What to work on -
Write out all the data again, exactly.

++++ Data records ++++

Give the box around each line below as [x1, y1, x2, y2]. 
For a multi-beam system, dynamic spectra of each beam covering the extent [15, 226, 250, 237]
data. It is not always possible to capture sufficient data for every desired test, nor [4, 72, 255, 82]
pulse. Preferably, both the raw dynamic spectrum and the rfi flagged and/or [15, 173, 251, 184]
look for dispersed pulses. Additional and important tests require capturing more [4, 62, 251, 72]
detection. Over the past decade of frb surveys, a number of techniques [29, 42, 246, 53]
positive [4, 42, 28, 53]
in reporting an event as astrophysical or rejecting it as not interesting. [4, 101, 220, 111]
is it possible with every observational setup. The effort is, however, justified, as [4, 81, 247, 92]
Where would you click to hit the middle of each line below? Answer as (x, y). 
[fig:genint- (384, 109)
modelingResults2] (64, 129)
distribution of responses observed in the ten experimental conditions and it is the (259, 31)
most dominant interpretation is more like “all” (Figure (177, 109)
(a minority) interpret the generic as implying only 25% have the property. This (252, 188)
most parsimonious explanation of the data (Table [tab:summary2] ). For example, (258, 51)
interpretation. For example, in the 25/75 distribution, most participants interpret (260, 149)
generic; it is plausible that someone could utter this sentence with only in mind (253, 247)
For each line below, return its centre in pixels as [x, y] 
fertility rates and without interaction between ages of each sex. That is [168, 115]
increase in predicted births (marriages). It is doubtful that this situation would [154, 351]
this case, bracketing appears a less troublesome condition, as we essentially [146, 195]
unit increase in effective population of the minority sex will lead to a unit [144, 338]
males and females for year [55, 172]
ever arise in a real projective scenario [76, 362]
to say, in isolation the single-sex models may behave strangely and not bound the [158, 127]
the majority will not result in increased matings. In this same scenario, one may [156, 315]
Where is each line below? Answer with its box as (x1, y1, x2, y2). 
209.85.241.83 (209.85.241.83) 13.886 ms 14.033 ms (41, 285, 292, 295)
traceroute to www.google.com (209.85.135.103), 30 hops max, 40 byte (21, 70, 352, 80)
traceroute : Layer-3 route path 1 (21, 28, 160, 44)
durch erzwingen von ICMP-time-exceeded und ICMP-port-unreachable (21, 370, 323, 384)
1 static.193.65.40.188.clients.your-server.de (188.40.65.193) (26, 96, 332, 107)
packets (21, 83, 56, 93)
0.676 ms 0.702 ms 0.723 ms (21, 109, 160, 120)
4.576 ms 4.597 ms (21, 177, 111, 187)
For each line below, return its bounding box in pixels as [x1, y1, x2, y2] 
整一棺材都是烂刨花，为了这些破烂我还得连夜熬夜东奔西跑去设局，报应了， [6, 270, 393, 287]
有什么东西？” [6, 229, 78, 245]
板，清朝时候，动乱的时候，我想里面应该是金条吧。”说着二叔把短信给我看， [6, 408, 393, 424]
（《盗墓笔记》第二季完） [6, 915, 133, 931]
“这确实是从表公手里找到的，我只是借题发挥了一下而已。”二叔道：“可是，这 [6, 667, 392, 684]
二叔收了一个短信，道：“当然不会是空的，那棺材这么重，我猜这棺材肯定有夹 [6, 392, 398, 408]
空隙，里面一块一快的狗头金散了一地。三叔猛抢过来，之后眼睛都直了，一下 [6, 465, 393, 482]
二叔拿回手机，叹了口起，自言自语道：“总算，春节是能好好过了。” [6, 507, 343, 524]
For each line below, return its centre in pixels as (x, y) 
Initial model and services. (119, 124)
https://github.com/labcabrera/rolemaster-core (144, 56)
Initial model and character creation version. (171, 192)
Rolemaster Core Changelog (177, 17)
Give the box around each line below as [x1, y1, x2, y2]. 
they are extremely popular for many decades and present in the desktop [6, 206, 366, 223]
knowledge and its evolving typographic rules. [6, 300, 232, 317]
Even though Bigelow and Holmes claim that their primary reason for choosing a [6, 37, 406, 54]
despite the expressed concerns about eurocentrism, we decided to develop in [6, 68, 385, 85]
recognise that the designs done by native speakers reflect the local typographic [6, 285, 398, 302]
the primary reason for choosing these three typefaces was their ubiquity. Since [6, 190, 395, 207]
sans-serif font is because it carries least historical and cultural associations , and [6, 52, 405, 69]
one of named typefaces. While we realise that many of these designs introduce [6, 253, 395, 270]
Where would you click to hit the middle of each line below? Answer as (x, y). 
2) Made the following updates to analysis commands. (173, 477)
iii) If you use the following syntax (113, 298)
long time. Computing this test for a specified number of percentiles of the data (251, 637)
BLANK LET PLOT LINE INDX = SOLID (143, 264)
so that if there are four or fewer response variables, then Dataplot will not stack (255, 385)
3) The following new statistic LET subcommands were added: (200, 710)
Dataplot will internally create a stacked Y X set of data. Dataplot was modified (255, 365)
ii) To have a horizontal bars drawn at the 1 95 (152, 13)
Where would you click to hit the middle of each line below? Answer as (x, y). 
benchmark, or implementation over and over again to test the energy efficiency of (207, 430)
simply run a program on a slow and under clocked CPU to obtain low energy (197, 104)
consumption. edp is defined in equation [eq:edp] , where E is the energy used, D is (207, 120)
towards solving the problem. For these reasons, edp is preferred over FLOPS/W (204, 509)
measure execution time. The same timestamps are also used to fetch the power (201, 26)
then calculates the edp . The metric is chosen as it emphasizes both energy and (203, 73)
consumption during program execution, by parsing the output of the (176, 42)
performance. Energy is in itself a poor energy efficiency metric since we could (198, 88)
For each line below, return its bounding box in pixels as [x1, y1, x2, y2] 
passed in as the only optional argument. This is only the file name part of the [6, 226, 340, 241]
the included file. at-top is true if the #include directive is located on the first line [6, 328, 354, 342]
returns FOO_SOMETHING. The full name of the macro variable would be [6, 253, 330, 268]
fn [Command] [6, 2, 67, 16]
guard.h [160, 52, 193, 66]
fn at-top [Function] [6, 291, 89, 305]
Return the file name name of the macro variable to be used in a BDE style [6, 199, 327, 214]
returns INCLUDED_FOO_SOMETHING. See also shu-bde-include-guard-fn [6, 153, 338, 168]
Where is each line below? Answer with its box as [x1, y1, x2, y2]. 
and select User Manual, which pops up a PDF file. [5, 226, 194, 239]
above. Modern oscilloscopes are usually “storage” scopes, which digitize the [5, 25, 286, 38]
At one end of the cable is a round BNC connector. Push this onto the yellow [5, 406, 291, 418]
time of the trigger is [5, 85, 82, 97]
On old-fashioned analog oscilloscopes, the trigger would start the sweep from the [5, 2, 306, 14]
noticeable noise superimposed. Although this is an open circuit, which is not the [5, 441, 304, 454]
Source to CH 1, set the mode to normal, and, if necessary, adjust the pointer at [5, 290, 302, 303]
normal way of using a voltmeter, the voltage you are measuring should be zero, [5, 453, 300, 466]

++++

Solution for this problem -
Give the box around each line below as [x1, y1, x2, y2]. 
For a multi-beam system, dynamic spectra of each beam covering the extent [15, 226, 250, 237]
data. It is not always possible to capture sufficient data for every desired test, nor [4, 72, 255, 82]
pulse. Preferably, both the raw dynamic spectrum and the rfi flagged and/or [15, 173, 251, 184]
look for dispersed pulses. Additional and important tests require capturing more [4, 62, 251, 72]
detection. Over the past decade of frb surveys, a number of techniques [29, 42, 246, 53]
positive [4, 42, 28, 53]
in reporting an event as astrophysical or rejecting it as not interesting. [4, 101, 220, 111]
is it possible with every observational setup. The effort is, however, justified, as [4, 81, 247, 92]
Where would you click to hit the middle of each line below? Answer as (x, y). 
[fig:genint- (384, 109)
modelingResults2] (64, 129)
distribution of responses observed in the ten experimental conditions and it is the (259, 31)
most dominant interpretation is more like “all” (Figure (177, 109)
(a minority) interpret the generic as implying only 25% have the property. This (252, 188)
most parsimonious explanation of the data (Table [tab:summary2] ). For example, (258, 51)
interpretation. For example, in the 25/75 distribution, most participants interpret (260, 149)
generic; it is plausible that someone could utter this sentence with only in mind (253, 247)
For each line below, return its centre in pixels as [x, y] 
fertility rates and without interaction between ages of each sex. That is [168, 115]
increase in predicted births (marriages). It is doubtful that this situation would [154, 351]
this case, bracketing appears a less troublesome condition, as we essentially [146, 195]
unit increase in effective population of the minority sex will lead to a unit [144, 338]
males and females for year [55, 172]
ever arise in a real projective scenario [76, 362]
to say, in isolation the single-sex models may behave strangely and not bound the [158, 127]
the majority will not result in increased matings. In this same scenario, one may [156, 315]
Where is each line below? Answer with its box as (x1, y1, x2, y2). 
209.85.241.83 (209.85.241.83) 13.886 ms 14.033 ms (41, 285, 292, 295)
traceroute to www.google.com (209.85.135.103), 30 hops max, 40 byte (21, 70, 352, 80)
traceroute : Layer-3 route path 1 (21, 28, 160, 44)
durch erzwingen von ICMP-time-exceeded und ICMP-port-unreachable (21, 370, 323, 384)
1 static.193.65.40.188.clients.your-server.de (188.40.65.193) (26, 96, 332, 107)
packets (21, 83, 56, 93)
0.676 ms 0.702 ms 0.723 ms (21, 109, 160, 120)
4.576 ms 4.597 ms (21, 177, 111, 187)
For each line below, return its bounding box in pixels as [x1, y1, x2, y2] 
整一棺材都是烂刨花，为了这些破烂我还得连夜熬夜东奔西跑去设局，报应了， [6, 270, 393, 287]
有什么东西？” [6, 229, 78, 245]
板，清朝时候，动乱的时候，我想里面应该是金条吧。”说着二叔把短信给我看， [6, 408, 393, 424]
（《盗墓笔记》第二季完） [6, 915, 133, 931]
“这确实是从表公手里找到的，我只是借题发挥了一下而已。”二叔道：“可是，这 [6, 667, 392, 684]
二叔收了一个短信，道：“当然不会是空的，那棺材这么重，我猜这棺材肯定有夹 [6, 392, 398, 408]
空隙，里面一块一快的狗头金散了一地。三叔猛抢过来，之后眼睛都直了，一下 [6, 465, 393, 482]
二叔拿回手机，叹了口起，自言自语道：“总算，春节是能好好过了。” [6, 507, 343, 524]
For each line below, return its centre in pixels as (x, y) 
Initial model and services. (119, 124)
https://github.com/labcabrera/rolemaster-core (144, 56)
Initial model and character creation version. (171, 192)
Rolemaster Core Changelog (177, 17)
Give the box around each line below as [x1, y1, x2, y2]. 
they are extremely popular for many decades and present in the desktop [6, 206, 366, 223]
knowledge and its evolving typographic rules. [6, 300, 232, 317]
Even though Bigelow and Holmes claim that their primary reason for choosing a [6, 37, 406, 54]
despite the expressed concerns about eurocentrism, we decided to develop in [6, 68, 385, 85]
recognise that the designs done by native speakers reflect the local typographic [6, 285, 398, 302]
the primary reason for choosing these three typefaces was their ubiquity. Since [6, 190, 395, 207]
sans-serif font is because it carries least historical and cultural associations , and [6, 52, 405, 69]
one of named typefaces. While we realise that many of these designs introduce [6, 253, 395, 270]
Where would you click to hit the middle of each line below? Answer as (x, y). 
2) Made the following updates to analysis commands. (173, 477)
iii) If you use the following syntax (113, 298)
long time. Computing this test for a specified number of percentiles of the data (251, 637)
BLANK LET PLOT LINE INDX = SOLID (143, 264)
so that if there are four or fewer response variables, then Dataplot will not stack (255, 385)
3) The following new statistic LET subcommands were added: (200, 710)
Dataplot will internally create a stacked Y X set of data. Dataplot was modified (255, 365)
ii) To have a horizontal bars drawn at the 1 95 (152, 13)
Where would you click to hit the middle of each line below? Answer as (x, y). 
benchmark, or implementation over and over again to test the energy efficiency of (207, 430)
simply run a program on a slow and under clocked CPU to obtain low energy (197, 104)
consumption. edp is defined in equation [eq:edp] , where E is the energy used, D is (207, 120)
towards solving the problem. For these reasons, edp is preferred over FLOPS/W (204, 509)
measure execution time. The same timestamps are also used to fetch the power (201, 26)
then calculates the edp . The metric is chosen as it emphasizes both energy and (203, 73)
consumption during program execution, by parsing the output of the (176, 42)
performance. Energy is in itself a poor energy efficiency metric since we could (198, 88)
For each line below, return its bounding box in pixels as [x1, y1, x2, y2] 
passed in as the only optional argument. This is only the file name part of the [6, 226, 340, 241]
the included file. at-top is true if the #include directive is located on the first line [6, 328, 354, 342]
returns FOO_SOMETHING. The full name of the macro variable would be [6, 253, 330, 268]
fn [Command] [6, 2, 67, 16]
guard.h [160, 52, 193, 66]
fn at-top [Function] [6, 291, 89, 305]
Return the file name name of the macro variable to be used in a BDE style [6, 199, 327, 214]
returns INCLUDED_FOO_SOMETHING. See also shu-bde-include-guard-fn [6, 153, 338, 168]
Where is each line below? Answer with its box as [x1, y1, x2, y2]. 
and select User Manual, which pops up a PDF file. [5, 226, 194, 239]
above. Modern oscilloscopes are usually “storage” scopes, which digitize the [5, 25, 286, 38]
At one end of the cable is a round BNC connector. Push this onto the yellow [5, 406, 291, 418]
time of the trigger is [5, 85, 82, 97]
On old-fashioned analog oscilloscopes, the trigger would start the sweep from the [5, 2, 306, 14]
noticeable noise superimposed. Although this is an open circuit, which is not the [5, 441, 304, 454]
Source to CH 1, set the mode to normal, and, if necessary, adjust the pointer at [5, 290, 302, 303]
normal way of using a voltmeter, the voltage you are measuring should be zero, [5, 453, 300, 466]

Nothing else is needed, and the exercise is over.